[[ Data shown, beginning ]]

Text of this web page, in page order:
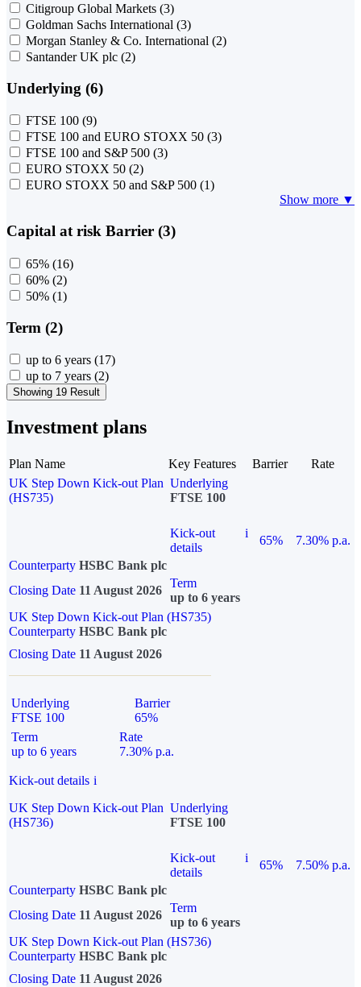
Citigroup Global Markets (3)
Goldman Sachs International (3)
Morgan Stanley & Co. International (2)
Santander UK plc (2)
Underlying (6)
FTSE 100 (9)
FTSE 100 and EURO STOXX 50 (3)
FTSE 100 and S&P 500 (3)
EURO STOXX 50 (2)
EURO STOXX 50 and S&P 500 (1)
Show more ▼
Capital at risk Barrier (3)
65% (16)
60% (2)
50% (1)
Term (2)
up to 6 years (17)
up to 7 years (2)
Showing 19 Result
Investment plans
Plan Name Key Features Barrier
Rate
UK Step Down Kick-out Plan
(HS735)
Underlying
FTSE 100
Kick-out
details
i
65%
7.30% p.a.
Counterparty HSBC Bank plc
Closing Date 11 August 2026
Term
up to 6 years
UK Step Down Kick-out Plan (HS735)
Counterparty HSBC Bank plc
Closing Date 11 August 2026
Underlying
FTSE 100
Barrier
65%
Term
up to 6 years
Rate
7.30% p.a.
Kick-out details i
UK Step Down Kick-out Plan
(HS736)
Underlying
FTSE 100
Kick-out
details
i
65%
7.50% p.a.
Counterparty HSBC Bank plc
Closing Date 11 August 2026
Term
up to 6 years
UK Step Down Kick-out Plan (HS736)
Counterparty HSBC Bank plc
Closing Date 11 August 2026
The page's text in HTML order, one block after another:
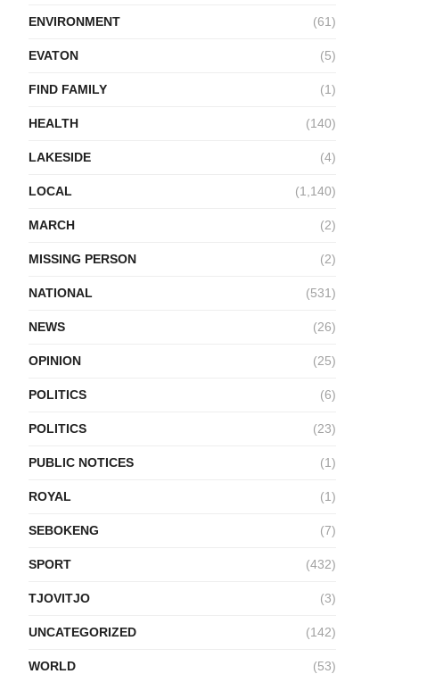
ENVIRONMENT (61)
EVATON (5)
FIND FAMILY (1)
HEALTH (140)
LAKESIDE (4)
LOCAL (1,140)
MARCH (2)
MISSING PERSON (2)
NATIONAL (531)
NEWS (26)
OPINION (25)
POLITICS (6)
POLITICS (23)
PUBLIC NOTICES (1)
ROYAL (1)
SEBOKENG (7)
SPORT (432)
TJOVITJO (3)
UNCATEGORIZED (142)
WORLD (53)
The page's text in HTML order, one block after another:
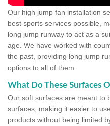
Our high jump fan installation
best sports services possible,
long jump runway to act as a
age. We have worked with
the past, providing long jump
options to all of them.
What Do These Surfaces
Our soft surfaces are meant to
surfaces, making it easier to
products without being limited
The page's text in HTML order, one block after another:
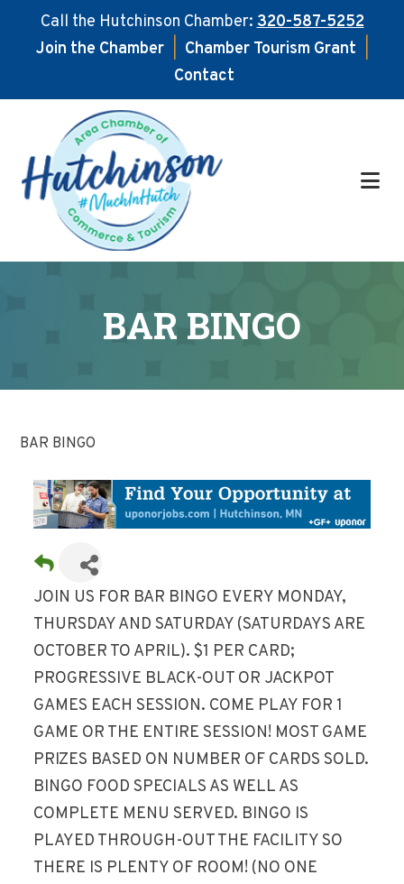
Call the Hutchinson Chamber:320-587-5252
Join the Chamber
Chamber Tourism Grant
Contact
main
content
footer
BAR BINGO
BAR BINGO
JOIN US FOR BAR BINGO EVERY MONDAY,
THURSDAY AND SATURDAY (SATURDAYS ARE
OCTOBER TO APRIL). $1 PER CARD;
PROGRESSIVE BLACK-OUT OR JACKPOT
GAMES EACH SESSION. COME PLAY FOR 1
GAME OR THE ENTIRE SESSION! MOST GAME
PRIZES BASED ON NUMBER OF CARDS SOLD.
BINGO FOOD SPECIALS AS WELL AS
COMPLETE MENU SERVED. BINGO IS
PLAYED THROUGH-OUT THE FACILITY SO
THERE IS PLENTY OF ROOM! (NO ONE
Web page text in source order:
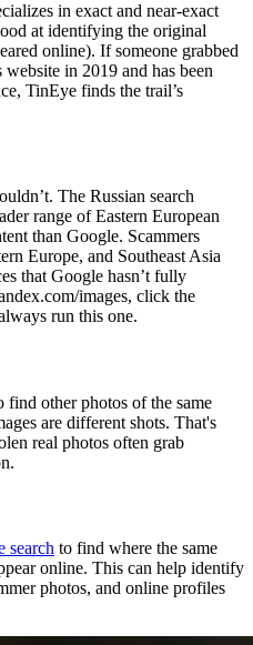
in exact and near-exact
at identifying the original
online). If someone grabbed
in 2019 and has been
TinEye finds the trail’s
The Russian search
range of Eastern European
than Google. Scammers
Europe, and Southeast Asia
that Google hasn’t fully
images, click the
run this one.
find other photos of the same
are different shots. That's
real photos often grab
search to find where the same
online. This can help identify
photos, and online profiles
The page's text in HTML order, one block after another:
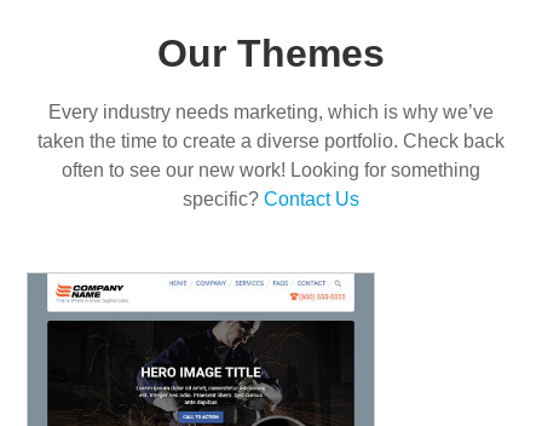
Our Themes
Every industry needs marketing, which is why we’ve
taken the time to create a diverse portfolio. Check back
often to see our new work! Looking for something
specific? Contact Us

[[ Data shown, end ]]
[[ Data shown, beginning ]]

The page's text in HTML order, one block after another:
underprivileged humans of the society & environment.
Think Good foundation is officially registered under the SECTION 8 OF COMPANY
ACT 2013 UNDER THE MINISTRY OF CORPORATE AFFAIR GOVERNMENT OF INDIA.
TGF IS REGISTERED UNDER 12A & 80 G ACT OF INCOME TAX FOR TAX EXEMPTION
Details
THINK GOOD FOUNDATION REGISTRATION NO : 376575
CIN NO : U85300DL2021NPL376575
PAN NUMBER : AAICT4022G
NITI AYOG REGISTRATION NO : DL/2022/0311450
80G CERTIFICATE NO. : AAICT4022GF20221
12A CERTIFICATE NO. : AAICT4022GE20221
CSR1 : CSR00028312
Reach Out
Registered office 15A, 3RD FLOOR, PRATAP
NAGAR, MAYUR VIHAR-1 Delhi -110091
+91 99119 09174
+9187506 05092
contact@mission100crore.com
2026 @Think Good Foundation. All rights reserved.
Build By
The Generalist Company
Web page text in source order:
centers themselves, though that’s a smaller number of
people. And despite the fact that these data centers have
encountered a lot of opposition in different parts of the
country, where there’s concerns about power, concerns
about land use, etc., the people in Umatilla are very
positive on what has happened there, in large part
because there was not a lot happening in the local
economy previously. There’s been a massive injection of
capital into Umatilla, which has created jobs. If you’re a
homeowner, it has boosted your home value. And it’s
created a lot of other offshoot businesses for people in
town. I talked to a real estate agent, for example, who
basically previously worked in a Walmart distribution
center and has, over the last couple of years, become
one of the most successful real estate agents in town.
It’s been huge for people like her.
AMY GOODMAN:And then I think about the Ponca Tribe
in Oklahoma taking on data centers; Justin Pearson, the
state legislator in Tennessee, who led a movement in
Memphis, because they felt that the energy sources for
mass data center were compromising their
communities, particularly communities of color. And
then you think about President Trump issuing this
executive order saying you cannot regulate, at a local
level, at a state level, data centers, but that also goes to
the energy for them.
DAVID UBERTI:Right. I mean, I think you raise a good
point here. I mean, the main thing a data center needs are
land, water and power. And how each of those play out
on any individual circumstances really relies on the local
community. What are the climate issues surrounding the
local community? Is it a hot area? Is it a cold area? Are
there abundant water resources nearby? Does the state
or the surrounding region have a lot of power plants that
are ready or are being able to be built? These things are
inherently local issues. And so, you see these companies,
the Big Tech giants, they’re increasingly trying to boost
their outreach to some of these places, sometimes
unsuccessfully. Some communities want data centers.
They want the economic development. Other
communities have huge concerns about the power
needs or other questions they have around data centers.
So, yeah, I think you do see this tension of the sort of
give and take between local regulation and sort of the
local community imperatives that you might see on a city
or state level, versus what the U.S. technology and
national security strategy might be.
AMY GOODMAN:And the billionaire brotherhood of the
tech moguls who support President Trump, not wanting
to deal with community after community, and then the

[[ Data shown, end ]]
[[ Data shown, beginning ]]

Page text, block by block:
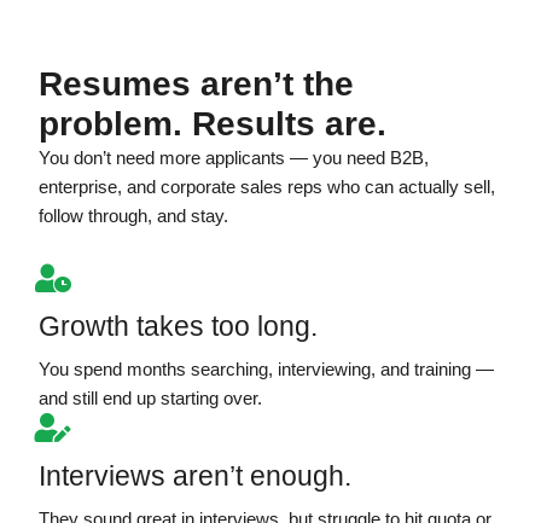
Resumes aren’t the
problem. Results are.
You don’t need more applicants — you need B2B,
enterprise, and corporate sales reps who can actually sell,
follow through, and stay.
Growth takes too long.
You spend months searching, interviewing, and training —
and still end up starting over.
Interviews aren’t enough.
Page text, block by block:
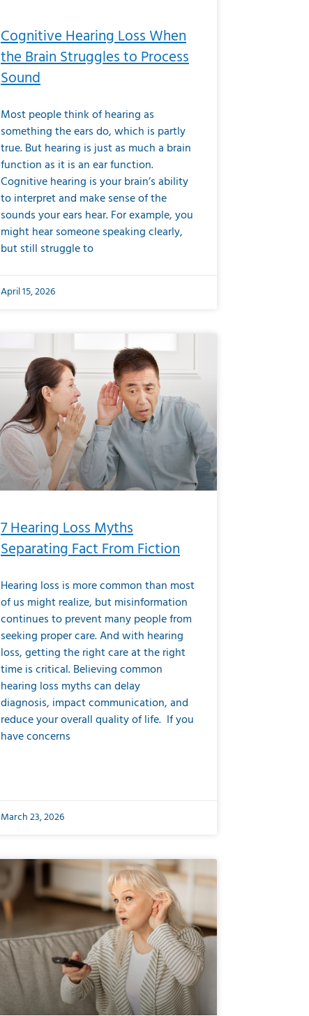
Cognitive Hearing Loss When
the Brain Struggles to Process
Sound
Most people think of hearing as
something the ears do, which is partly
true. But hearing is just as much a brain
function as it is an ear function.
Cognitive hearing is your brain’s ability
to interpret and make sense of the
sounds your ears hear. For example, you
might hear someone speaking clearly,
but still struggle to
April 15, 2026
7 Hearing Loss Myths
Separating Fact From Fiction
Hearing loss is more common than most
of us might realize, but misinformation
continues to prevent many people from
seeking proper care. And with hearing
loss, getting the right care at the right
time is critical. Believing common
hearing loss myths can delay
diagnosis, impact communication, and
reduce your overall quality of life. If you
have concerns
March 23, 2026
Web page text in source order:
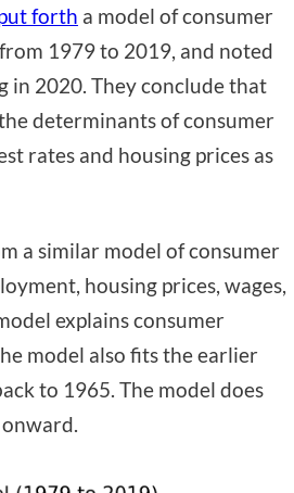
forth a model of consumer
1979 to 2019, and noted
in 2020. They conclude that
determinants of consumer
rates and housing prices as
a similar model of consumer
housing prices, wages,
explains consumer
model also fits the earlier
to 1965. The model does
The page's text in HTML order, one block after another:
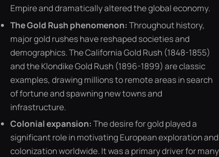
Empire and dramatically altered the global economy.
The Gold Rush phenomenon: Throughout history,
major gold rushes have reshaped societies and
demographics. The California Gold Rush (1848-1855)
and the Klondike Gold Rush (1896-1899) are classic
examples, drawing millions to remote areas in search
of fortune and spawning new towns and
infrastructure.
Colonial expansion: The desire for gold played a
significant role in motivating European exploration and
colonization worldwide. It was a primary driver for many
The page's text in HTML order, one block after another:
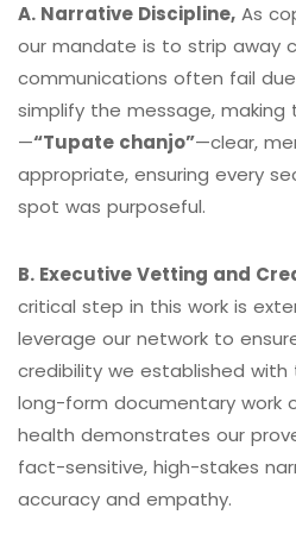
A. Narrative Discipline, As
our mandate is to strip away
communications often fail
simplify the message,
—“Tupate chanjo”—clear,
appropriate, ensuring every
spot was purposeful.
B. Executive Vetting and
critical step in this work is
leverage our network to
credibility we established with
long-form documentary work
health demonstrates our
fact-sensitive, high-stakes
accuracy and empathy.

[[ Data shown, end ]]

Working from the records above, write out verbatim only the lines from the line containing "one of the most" through the line containing "communities have huge".

one of the most successful real estate agents in town.
It’s been huge for people like her.
AMY GOODMAN:And then I think about the Ponca Tribe
in Oklahoma taking on data centers; Justin Pearson, the
state legislator in Tennessee, who led a movement in
Memphis, because they felt that the energy sources for
mass data center were compromising their
communities, particularly communities of color. And
then you think about President Trump issuing this
executive order saying you cannot regulate, at a local
level, at a state level, data centers, but that also goes to
the energy for them.
DAVID UBERTI:Right. I mean, I think you raise a good
point here. I mean, the main thing a data center needs are
land, water and power. And how each of those play out
on any individual circumstances really relies on the local
community. What are the climate issues surrounding the
local community? Is it a hot area? Is it a cold area? Are
there abundant water resources nearby? Does the state
or the surrounding region have a lot of power plants that
are ready or are being able to be built? These things are
inherently local issues. And so, you see these companies,
the Big Tech giants, they’re increasingly trying to boost
their outreach to some of these places, sometimes
unsuccessfully. Some communities want data centers.
They want the economic development. Other
communities have huge concerns about the power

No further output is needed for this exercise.